Characteristic histopathologic findings at the site of the primary lesion consist of epidermal ulceration, hyperplasia of the endothelium of the small dermal antinodes, and perivascular infiltrates in the dermis.


Laboratory Studies

Basic laboratory tests for BF include the following:

  • Complete blood count (CBC) with differential - Normochromic anemia; leukopenia and lymphopenia; thrombocytopenia (35% of patients)

  • Liver function tests - Increased liver enzymes (60.5-64.8% of patients)

  • Creatinine - Increased levels (29.7% of patients)

  • Urinalysis - Hematuria (35.9% of patients); proteinuria (56.4% of patients)

  • Fibrinogen - Increased levels during acute phase

  • Fibronectin - Decreased levels during acute phase

Culture of the organism may be considered the reference standard for diagnosis; however, it is rarely performed during the acute phase of the disease, and it cannot be performed retrospectively unless samples were appropriately collected and stored (at −70°C).

Serologic testing is commonly employed for confirmation of the diagnosis however, these tests are useful only after an acute infection because antibodies can be detected late (even >30 days after the onset of symptoms).

On IIF, the antibody titer in serum is increased only 2 weeks after the infection and reaches its peak level after 4 weeks. Afterward, the immunoglobulin M (IgM) level decreases and the immunoglobulin G (IgG) level remains high for several months. Titers of 1:64 or greater are diagnostic. [22]

With the Weil-Felix reaction (agglutination type), the result can become positive 40 days after the symptoms started, with OX19, OX2, and OXK strains of Proteus vulgaris antigens. This test is still used in clinical practice because of its convenience, but it has low sensitivity and specificity.
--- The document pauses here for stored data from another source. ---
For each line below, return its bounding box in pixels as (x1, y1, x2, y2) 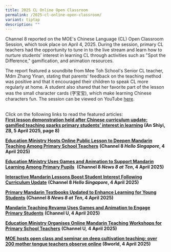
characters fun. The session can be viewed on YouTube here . (5, 96, 135, 102)
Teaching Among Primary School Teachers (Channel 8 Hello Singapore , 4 (5, 143, 165, 149)
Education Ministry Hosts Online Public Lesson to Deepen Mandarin (5, 138, 153, 144)
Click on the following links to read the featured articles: (5, 111, 123, 118)
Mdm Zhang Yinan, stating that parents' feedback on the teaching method (5, 73, 161, 80)
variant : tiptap (5, 17, 40, 22)
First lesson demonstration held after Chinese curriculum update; (5, 117, 148, 123)
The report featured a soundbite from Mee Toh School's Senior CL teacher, (5, 68, 164, 74)
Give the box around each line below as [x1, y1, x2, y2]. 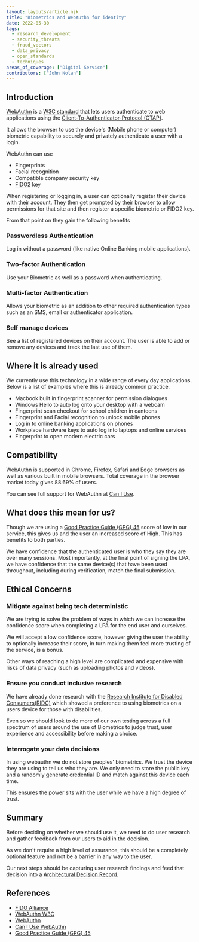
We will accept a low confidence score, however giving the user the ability [6, 633, 189, 641]
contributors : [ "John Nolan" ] [6, 70, 82, 76]
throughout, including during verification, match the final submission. [6, 566, 176, 574]
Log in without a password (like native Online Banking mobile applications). [6, 245, 191, 252]
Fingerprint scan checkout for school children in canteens [14, 407, 158, 414]
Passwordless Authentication [6, 231, 94, 240]
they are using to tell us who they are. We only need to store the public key [6, 764, 190, 772]
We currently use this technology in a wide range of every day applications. [6, 377, 192, 384]
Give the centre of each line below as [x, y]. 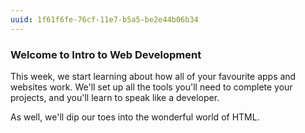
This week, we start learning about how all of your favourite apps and [153, 76]
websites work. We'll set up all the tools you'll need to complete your [151, 87]
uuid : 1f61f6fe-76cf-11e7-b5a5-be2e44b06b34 [104, 19]
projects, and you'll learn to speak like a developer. [115, 97]
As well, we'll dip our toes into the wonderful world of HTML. [135, 117]
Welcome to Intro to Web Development [106, 54]
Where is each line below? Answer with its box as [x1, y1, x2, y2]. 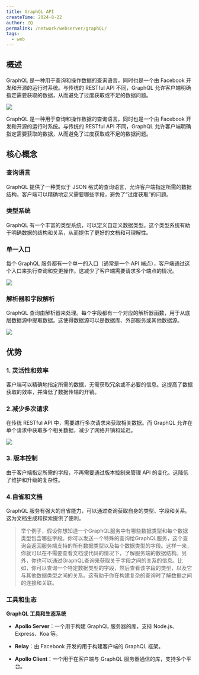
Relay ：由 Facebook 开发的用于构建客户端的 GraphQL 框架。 [14, 643, 164, 650]
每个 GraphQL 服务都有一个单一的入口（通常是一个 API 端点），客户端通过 [6, 260, 185, 267]
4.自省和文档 [6, 493, 43, 501]
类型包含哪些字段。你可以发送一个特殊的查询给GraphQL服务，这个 [20, 534, 183, 541]
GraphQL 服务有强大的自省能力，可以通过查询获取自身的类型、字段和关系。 [6, 507, 191, 514]
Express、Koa [14, 630, 49, 638]
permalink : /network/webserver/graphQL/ [6, 25, 108, 31]
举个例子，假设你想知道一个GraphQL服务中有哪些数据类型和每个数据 [20, 527, 188, 534]
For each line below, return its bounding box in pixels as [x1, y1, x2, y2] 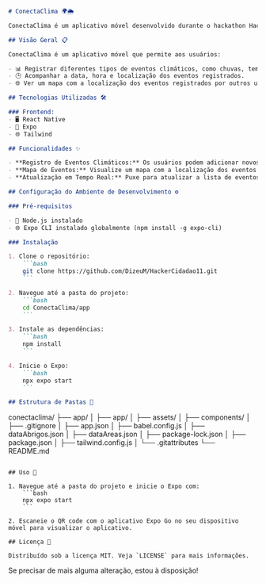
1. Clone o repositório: [8, 252, 90, 261]
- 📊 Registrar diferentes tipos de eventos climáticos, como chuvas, [8, 64, 245, 73]
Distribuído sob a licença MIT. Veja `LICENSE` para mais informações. [8, 552, 249, 560]
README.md [8, 447, 50, 456]
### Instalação [8, 238, 59, 246]
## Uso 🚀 [8, 469, 37, 477]
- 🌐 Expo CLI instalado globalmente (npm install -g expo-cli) [8, 224, 222, 232]
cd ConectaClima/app [22, 304, 90, 312]
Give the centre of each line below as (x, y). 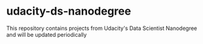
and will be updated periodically (46, 34)
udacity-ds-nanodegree (69, 11)
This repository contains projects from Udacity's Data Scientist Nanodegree (102, 28)
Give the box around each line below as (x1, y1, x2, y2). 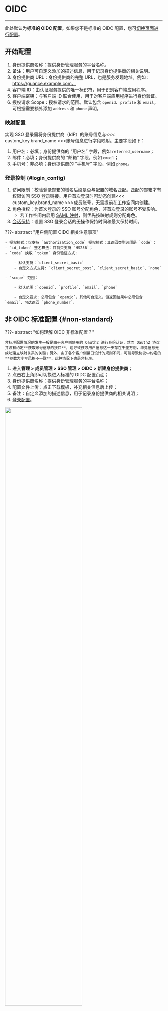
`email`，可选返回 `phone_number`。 (5, 300, 77, 305)
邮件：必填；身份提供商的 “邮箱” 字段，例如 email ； (12, 155, 119, 161)
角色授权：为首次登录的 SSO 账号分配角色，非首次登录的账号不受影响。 (12, 206, 160, 212)
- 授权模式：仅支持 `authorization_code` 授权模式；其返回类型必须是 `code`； (5, 240, 156, 245)
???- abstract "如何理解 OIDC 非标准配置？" (5, 329, 95, 335)
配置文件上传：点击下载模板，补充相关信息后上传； (12, 384, 118, 390)
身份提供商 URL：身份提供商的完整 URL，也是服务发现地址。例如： (12, 74, 151, 80)
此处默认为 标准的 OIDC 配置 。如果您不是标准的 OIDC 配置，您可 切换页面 (5, 25, 154, 31)
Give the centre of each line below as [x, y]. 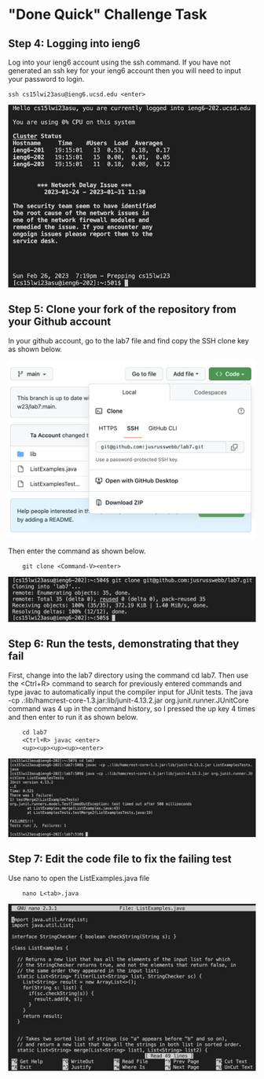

When R conorii is isolated by means of the centrifugation-shell vials technique, the result can become positive 14 days after inoculation. Results can be obtained within 2-3 days after receipt of the sample.

IIF of R conorii in circulating endothelial cells (CEC) isolated from whole blood can be performed by using immunomagnetic beads. This test is sensitive; 50% of results are positive. Results can be obtained in 3 hours. The initiation of the therapy has no influence on the results. This test can be used in all routine laboratories.

Enzyme-linked immunosorbent assay (ELISA) techniques were developed to detect antibodies to lipopolysaccharide (LPS) of R conorii. ELISA is a relatively simple and convenient way of serodiagnosing BF with a single serum dilution. It can be of use in laboratories that lack more sophisticated equipment (such as that needed for IIF).

Polymerase chain reaction (PCR) is not routinely used or universally available. Ergas et al reported early diagnosis using nested PCR. [23] Either PCR or Western blot studies can be used to differentiate R conorii from Rickettsia africae. Species isolation should be considered in patients with unusual presentations, including severe disease, and those traveling from areas with poorly defined rickettsial activity. [24]

Direct immunofluorescence of cutaneous biopsy specimens is diagnostic only during the acute phase of the disease. It reveals endothelial hyperplasia, intraluminal thrombosis, and lymphocytic perivascular infiltrate. This test is specific and sensitive if performed before the initiation of antimicrobial therapy and before the 10th day of the disease. It is not widely available, because it is time-consuming and requires an experienced pathologist with a well-equipped laboratory. Results can be obtained within 2-3 days after sample receipt.